Wieder greift ein deutsches Quartett in der Champions League an: Der THW und der HSV machen gegen Ost-Meister den Anfang.

Hamburg - Neue Vermarktungswege, neuer Modus, aber die altbekannten Favoriten: Wenn die Champions League am Donnerstag unter veränderten Rahmenbedingungen in die neue Saison startet, führt der Weg zur europäischen Vereins-Krone wie üblich über die Mannschaften aus Deutschland und Spanien.

Von den vier deutschen Vertretern eröffnen Vorjahresfinalist THW Kiel gegen Mazedoniens Meister Metalurg Skopje und -halbfinalist HSV Hamburg gegen den slowakischen Meister Tatran Presov (beide 19.30 Uhr) die erste Gruppenphase.

Beide Klubs haben dabei ebenso wie die weiteren deutschen Vertreter Rhein-Neckar Löwen und SG Flensburg-Handewitt den klaren Anspruch, die Hauptrunde zu erreichen.

Niederlagen werden zur Hypothek

Die vermeintlich leichten Auftaktgegner sollen dabei allerdings nicht zu Stolpersteinen werden. "Wir müssen von Beginn an Gas geben", fordert THW-Manager Uwe Schwenker.

Auch wenn die Kieler wieder als Mitfavorit in den Wettbewerb starten, warnt Schwenker vor Leichtsinn: "Wir wollen erstmal die Gruppenphasen überstehen, bevor wir vom Finale reden."
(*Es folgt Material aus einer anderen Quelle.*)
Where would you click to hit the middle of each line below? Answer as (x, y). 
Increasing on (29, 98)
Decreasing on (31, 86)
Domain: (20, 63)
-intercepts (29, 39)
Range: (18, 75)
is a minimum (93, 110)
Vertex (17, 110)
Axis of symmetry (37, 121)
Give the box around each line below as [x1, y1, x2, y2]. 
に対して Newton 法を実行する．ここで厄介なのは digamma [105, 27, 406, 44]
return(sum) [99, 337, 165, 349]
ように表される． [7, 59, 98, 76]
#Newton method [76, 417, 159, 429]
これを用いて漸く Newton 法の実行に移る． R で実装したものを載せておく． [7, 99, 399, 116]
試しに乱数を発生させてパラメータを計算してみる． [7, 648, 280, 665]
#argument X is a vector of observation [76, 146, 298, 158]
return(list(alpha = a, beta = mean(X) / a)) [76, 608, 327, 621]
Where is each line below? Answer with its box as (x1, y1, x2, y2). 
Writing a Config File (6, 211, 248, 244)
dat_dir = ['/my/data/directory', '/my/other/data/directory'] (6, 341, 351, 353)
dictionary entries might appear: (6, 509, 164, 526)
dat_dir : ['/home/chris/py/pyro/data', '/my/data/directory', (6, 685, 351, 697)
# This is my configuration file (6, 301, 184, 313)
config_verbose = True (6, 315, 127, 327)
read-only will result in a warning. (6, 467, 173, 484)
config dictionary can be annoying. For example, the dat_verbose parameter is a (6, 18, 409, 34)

Der veränderte Modus hält schon in der ersten Gruppenphase eine Neuerung bereit, die für so manches Team zum Problem werden könnte. Die für die Hauptrunde qualifizierten jeweils acht Gruppenersten und -zweiten nehmen ihre gegeneinander erzielten Punkte und Tore mit.
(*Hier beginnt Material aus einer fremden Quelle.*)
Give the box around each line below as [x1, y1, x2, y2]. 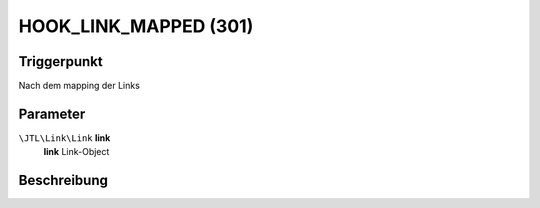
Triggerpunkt [18, 53, 104, 70]
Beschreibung [18, 172, 109, 189]
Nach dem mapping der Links [18, 80, 140, 92]
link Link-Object [43, 146, 110, 158]
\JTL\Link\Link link [18, 131, 111, 144]
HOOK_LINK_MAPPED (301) [18, 15, 254, 37]
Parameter [18, 105, 86, 122]
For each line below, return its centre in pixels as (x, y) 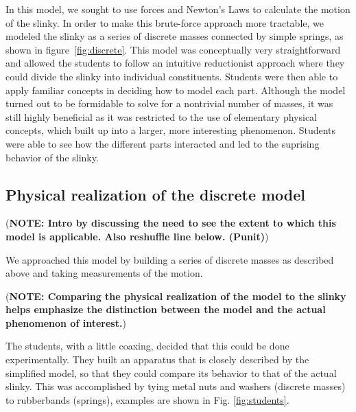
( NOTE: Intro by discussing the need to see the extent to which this (171, 223)
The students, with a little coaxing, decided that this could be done (147, 346)
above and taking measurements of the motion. (104, 273)
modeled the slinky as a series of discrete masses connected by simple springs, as (175, 36)
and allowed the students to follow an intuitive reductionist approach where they (175, 63)
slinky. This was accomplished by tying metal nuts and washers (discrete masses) (176, 386)
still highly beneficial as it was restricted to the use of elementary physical (161, 116)
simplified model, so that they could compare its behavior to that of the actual (171, 373)
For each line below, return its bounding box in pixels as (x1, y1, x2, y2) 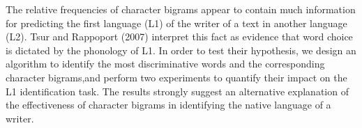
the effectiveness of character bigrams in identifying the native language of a (6, 97, 331, 112)
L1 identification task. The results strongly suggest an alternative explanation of (6, 83, 349, 98)
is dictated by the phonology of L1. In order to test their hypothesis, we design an (6, 42, 356, 57)
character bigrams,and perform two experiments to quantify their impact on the (6, 70, 347, 84)
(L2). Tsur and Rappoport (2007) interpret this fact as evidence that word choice (6, 29, 353, 44)
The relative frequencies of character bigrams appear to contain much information (6, 2, 356, 16)
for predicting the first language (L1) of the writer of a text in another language (6, 15, 347, 30)
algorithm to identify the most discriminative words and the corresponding (6, 56, 325, 71)
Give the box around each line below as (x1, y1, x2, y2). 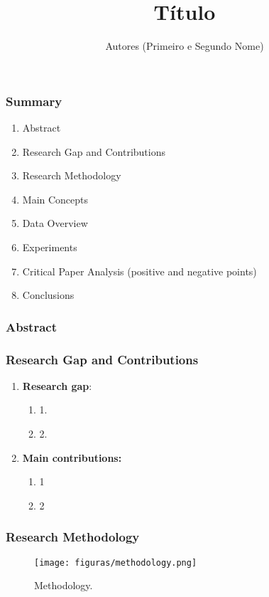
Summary (6, 92, 62, 110)
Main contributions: (22, 450, 122, 465)
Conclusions (22, 287, 75, 302)
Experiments (22, 239, 77, 254)
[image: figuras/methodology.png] (34, 557, 197, 568)
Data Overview (22, 216, 88, 231)
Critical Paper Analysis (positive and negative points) (22, 263, 257, 278)
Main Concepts (22, 191, 89, 206)
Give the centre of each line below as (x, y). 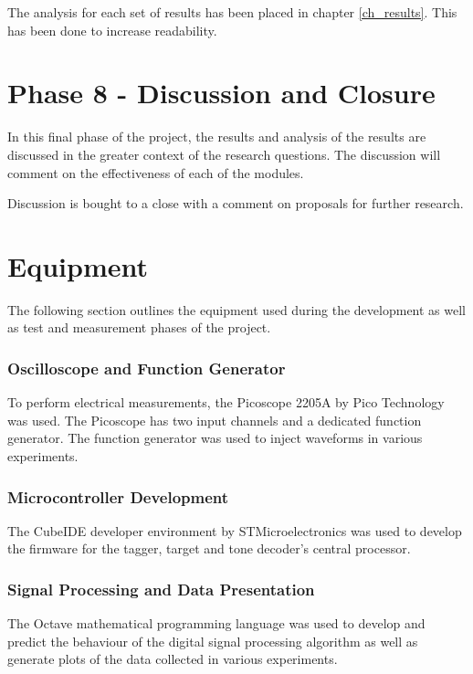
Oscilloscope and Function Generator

Niederlagen könnten somit auf dem Weg ins wieder eingeführte Viertelfinale zur Hypothek werden."Wenn wir in unserer Gruppe zweimal gegen Barcelona verlieren, sind wir weg vom Fenster", sagt Schwenker vor dem härtesten Brocken in der Kieler Vorrundengruppe C.

Zu Gast bei Balic

Auch bei den HSV-Handballern ist man gewarnt. "Wir wollen verlustpunktfrei in die zweite Gruppenphase einziehen", sagt Hamburgs Sportchef Christian Fitzek.

Die Hanseaten bekommen es neben Presov mit RS Belgrad und dem FC Kopenhagen zu tun: "In der sicher schweren Hauptrunde ist jeder Zähler wichtig."

Die wohl schwerste Aufgabe zum Start der Champions League hat Neuling Rhein-Neckar Löwen erwischt, der am Samstag (17.45) beim kroatischen Meister und Mitfavoriten HC Zagreb um Superstar Ivano Balic antritt.

Erst am Sonntag startet die SG Flensburg-Handewitt in den Wettbewerb. In Gruppe F tritt der Vizemeister auswärts auf KC Veszprem aus Ungarn.